*Exercise aim*. The following data has a line with "Es wird angezeigt, wie" and a line with "verdeutlicht, indem zu". Write out exactly those lines and all the lines between them.

*** Opening of Given records ***

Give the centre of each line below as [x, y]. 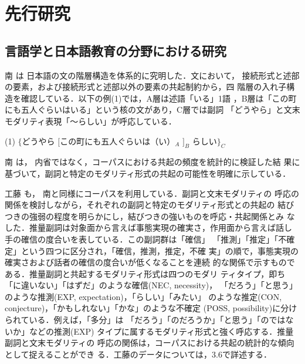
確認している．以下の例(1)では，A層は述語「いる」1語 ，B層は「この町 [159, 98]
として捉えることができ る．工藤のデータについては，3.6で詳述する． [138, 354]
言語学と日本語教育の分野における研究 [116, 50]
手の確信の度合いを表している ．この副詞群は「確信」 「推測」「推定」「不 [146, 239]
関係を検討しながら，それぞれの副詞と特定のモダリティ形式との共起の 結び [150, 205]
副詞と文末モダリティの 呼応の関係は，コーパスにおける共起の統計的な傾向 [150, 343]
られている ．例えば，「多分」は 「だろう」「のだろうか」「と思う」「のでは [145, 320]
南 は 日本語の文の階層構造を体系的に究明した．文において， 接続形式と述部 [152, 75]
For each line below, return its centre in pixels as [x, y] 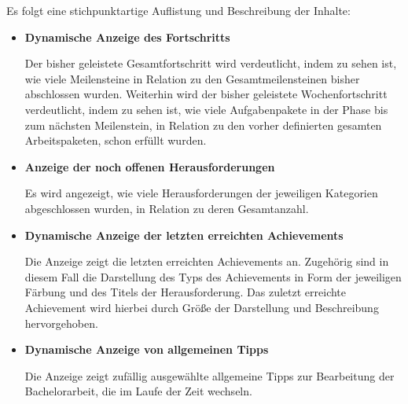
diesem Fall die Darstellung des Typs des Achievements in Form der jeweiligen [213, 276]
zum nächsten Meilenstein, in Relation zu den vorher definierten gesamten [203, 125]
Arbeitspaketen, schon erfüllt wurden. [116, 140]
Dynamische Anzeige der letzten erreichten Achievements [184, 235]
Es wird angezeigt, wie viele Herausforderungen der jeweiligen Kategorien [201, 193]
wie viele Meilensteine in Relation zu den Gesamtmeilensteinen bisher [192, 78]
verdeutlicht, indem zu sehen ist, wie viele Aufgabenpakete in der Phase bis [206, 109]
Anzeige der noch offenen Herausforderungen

*** Close of Given records ***

*Output of the exercise*.
Es wird angezeigt, wie viele Herausforderungen der jeweiligen Kategorien [201, 193]
wie viele Meilensteine in Relation zu den Gesamtmeilensteinen bisher [192, 78]
verdeutlicht, indem zu sehen ist, wie viele Aufgabenpakete in der Phase bis [206, 109]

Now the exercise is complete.